There are 928458 samples of 50536 unique words in the training set.
There are 232734 samples of 25112 unique words in the testing set.
There are 5521 words in the test set that are missing in the training set.


In [5]:
tags = (tag for i, (word, tag) in enumerate(data.training_set.stream()))
words = (word for i, (word, tag) in enumerate(data.training_set.stream()))

In [6]:
def pair_counts(sequences_A, sequences_B):
    dict_tag_word = defaultdict(list)
    dict_word = defaultdict(list)
    
    for i, (tag, word) in  enumerate(zip(sequences_A, sequences_B)):
        dict_tag_word[tag].append(word)
        
    for k in dict_tag_word.keys():
        dict_word[k] = Counter(dict_tag_word[k])
        
    return dict_word

pair_counts(tags,words).keys()

dict_keys(['ADV', 'NOUN', '.', 'VERB', 'ADP', 'ADJ', 'CONJ', 'DET', 'PRT', 'NUM', 'PRON', 'X'])

In [7]:
tags = (tag for i, (word, tag) in enumerate(data.training_set.stream()))
words = (word for i, (word, tag) in enumerate(data.training_set.stream()))
word_counts = pair_counts(words, tags)

In [8]:
FakeState = namedtuple("FakeState", "name")

class MFCTagger:
    missing = FakeState(name="<MISSING>")
    def __init__(self, table):
        self.table = defaultdict(lambda: MFCTagger.missing)
        self.table.update({word: FakeState(name=tag) for word, tag in table.items()})
        
    def viterbi(self, seq):
        return 0., list(enumerate(["<start>"] + [self.table[w] for w in seq] + ["<end>"]))

In [9]:
mfc_table = dict()
for word, tags in word_counts.items():
    mfc_table[word] = max(tags.keys(), key = lambda key: tags[key])

mfc_model = MFCTagger(mfc_table)

In [10]:
def replace_unknown(sequence):
    return [w if w in data.training_set.vocab else 'nan' for w in sequence]

def simplify_decoding(X, model):
    _, state_path = model.viterbi(replace_unknown(X))
    return [state[1].name for state in state_path[1:-1]]

In [11]:
def accuracy(X, Y, model):
    correct = total_predictions = 0
    for observations, actual_tags in zip(X, Y):
        try:
            most_likely_tags = simplify_decoding(observations, model)
            correct += sum(p == t for p, t in zip(most_likely_tags, actual_tags))
        except:
            pass
        total_predictions += len(observations)
    return correct / total_predictions

In [12]:
mfc_training_acc = accuracy(data.training_set.X, data.training_set.Y, mfc_model)
print("training accuracy mfc_model: {:.2f}%".format(100 * mfc_training_acc))

mfc_testing_acc = accuracy(data.testing_set.X, data.testing_set.Y, mfc_model)
print("testing accuracy mfc_model: {:.2f}%".format(100 * mfc_testing_acc))
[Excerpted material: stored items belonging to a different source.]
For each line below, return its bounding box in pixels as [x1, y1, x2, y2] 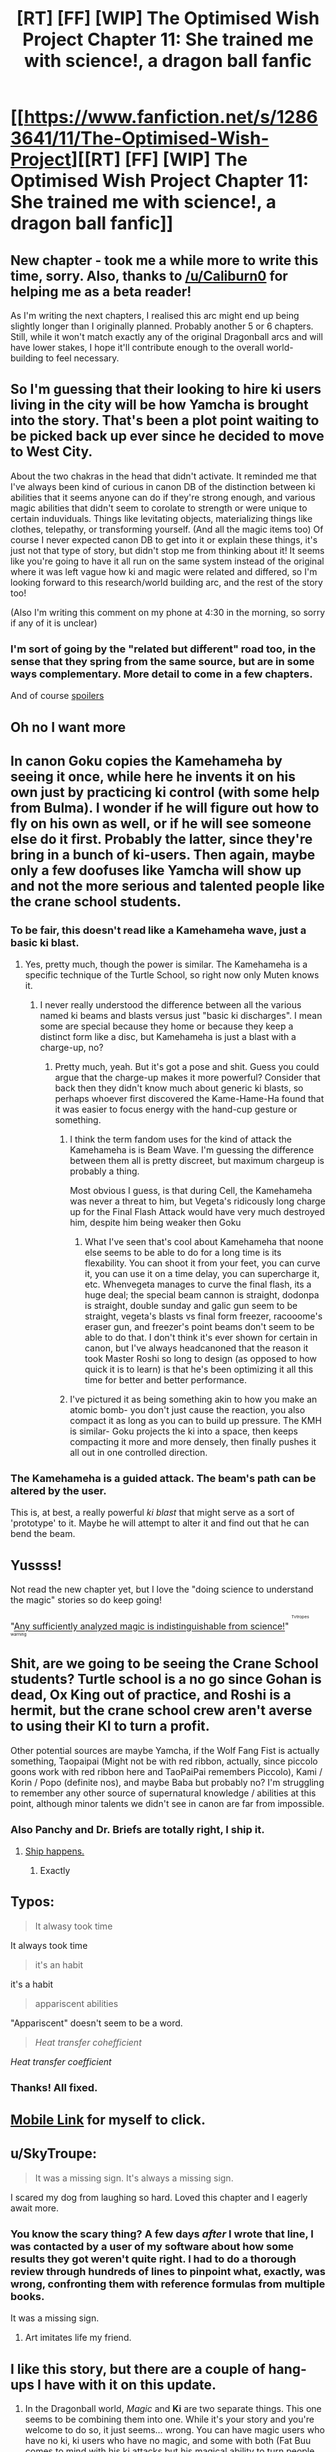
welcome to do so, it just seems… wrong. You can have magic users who [24, 2423, 325, 2436]
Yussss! [10, 1557, 62, 1574]
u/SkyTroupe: [10, 2145, 98, 2162]
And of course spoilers [10, 690, 105, 702]
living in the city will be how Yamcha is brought [10, 397, 309, 414]
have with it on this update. [43, 2376, 217, 2393]
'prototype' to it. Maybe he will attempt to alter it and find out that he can [10, 1517, 310, 1529]
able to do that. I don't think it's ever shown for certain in [84, 1332, 318, 1344]
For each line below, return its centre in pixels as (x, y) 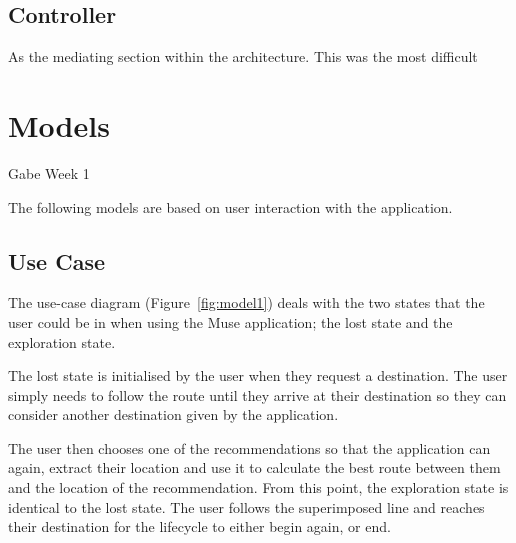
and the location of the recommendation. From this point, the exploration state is (258, 487)
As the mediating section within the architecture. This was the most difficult (243, 56)
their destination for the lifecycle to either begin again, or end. (199, 526)
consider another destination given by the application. (173, 414)
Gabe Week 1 (49, 172)
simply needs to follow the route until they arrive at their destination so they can (257, 394)
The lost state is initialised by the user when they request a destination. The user (258, 375)
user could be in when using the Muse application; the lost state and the (230, 321)
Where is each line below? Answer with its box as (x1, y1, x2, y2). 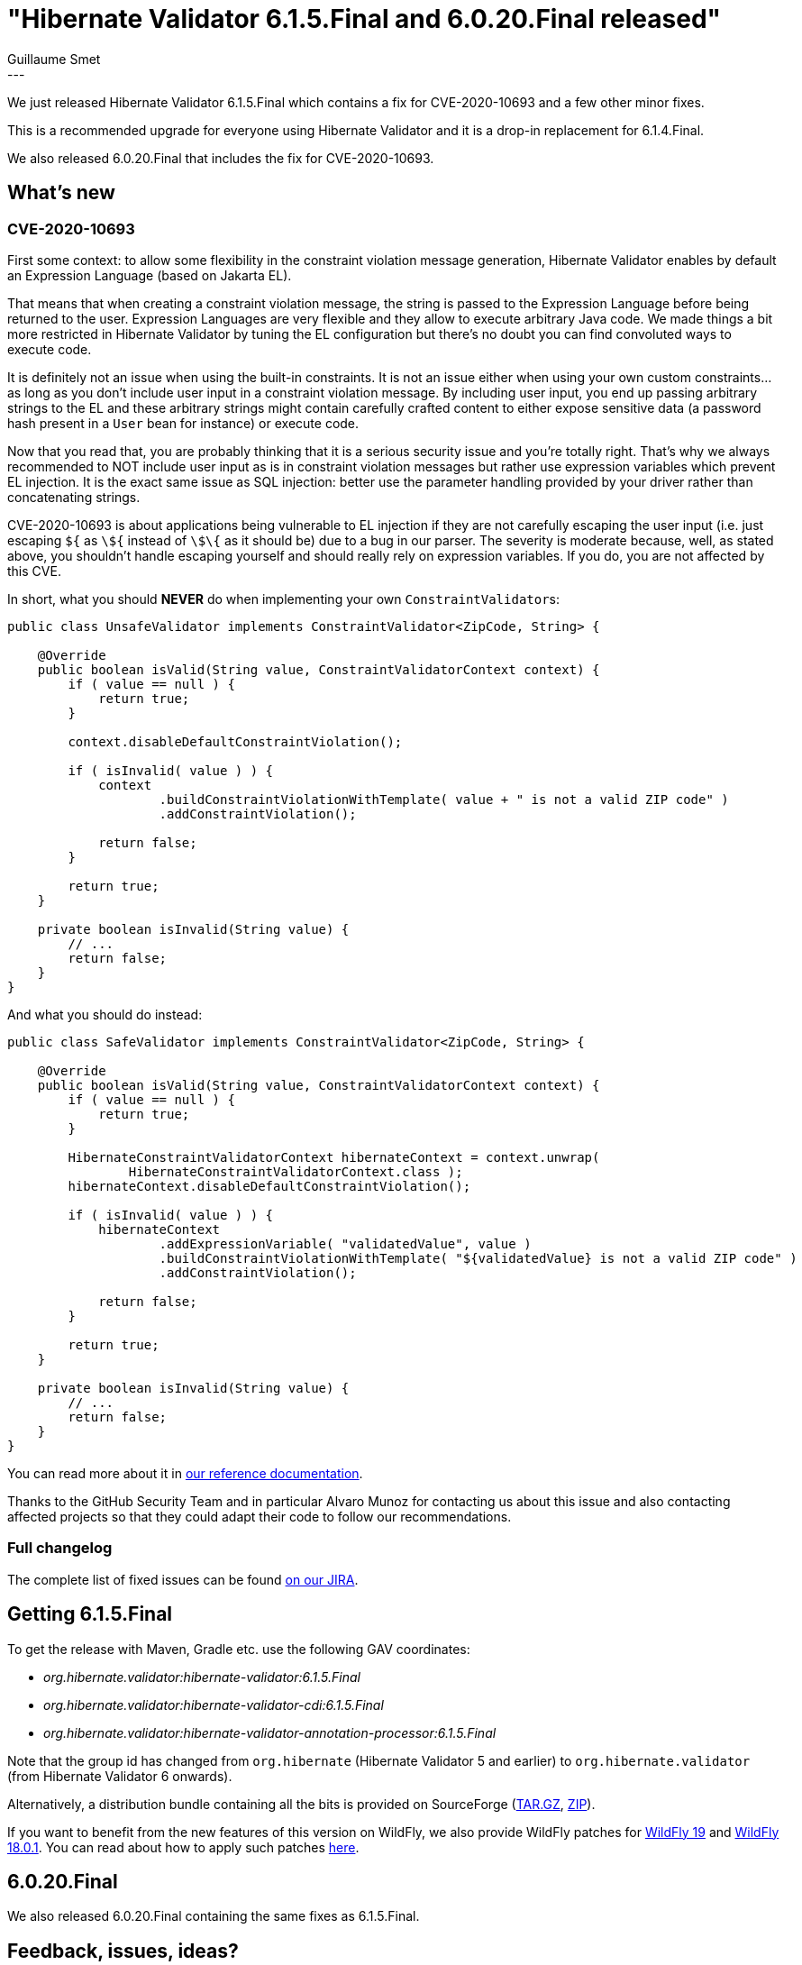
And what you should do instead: (7, 1006, 203, 1022)
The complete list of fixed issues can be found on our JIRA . (7, 1571, 359, 1587)
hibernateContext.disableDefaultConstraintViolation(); (68, 1178, 471, 1193)
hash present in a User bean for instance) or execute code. (7, 415, 360, 431)
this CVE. (7, 562, 61, 579)
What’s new (7, 181, 115, 205)
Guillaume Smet (7, 50, 101, 67)
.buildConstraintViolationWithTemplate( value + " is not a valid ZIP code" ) (159, 791, 729, 807)
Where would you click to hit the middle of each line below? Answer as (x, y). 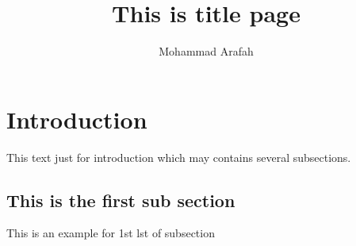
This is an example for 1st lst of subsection (111, 233)
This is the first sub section (121, 200)
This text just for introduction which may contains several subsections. (179, 157)
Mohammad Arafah (206, 51)
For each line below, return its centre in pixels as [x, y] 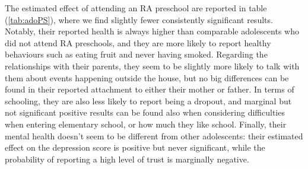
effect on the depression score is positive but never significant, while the [135, 147]
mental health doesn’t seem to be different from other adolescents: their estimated [154, 135]
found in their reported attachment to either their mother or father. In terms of [150, 89]
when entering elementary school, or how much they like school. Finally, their [146, 124]
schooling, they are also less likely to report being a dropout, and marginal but [148, 101]
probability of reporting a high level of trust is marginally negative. [127, 159]
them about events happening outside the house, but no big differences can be [147, 77]
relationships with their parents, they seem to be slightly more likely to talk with [152, 66]
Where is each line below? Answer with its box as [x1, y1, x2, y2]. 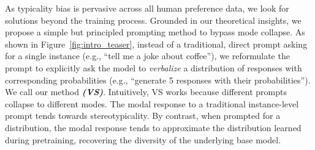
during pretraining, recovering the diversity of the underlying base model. [5, 133, 281, 146]
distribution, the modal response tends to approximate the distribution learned [5, 121, 302, 134]
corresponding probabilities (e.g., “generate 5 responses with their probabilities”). [5, 73, 311, 86]
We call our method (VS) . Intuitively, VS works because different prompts [5, 85, 287, 98]
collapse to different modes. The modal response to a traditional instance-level [5, 97, 299, 110]
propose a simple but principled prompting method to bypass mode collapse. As [5, 26, 305, 38]
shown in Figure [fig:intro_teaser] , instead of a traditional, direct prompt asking [5, 37, 308, 50]
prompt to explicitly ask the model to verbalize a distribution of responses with [5, 61, 302, 74]

training accuracy mfc_model: 95.72%
testing accuracy mfc_model: 93.01%


In [13]:
def unigram_counts(sequences):
    dictionary = defaultdict(int)
    for i_seq in sequences:
        dictionary[i_seq] += 1
    return dictionary

def bigram_counts(sequences):
    dictionary = defaultdict(int)
    bigrams = list(nltk.bigrams(tags))
    for i_bigram in bigrams:
        dictionary[i_bigram] += 1
    return dictionary

In [14]:
tags = [tag for i, (word, tag) in enumerate(data.training_set.stream())]
tag_unigrams = unigram_counts(tags)

In [15]:
tags = [tag for i, (word, tag) in enumerate(data.training_set.stream())]
tag_bigrams = bigram_counts(tags)

In [16]:
def starting_counts(sequences):
    start_tags = [i_seq[0] for i_seq in sequences]
    dictionary = defaultdict(int)
    for i_tag in start_tags:
        dictionary[i_tag] += 1
    return dictionary

def ending_counts(sequences):
    start_tags = [i_seq[-1] for i_seq in sequences]
    dictionary = defaultdict(int)
    for i_tag in start_tags:
        dictionary[i_tag] += 1
    return dictionary


tag_starts = starting_counts(data.training_set.Y)
tag_ends = ending_counts(data.training_set.Y)

In [17]:
tags = (tag for i, (word, tag) in enumerate(data.training_set.stream()))
words = (word for i, (word, tag) in enumerate(data.training_set.stream()))

In [18]:
basic_model = HiddenMarkovModel(name="base-hmm-tagger")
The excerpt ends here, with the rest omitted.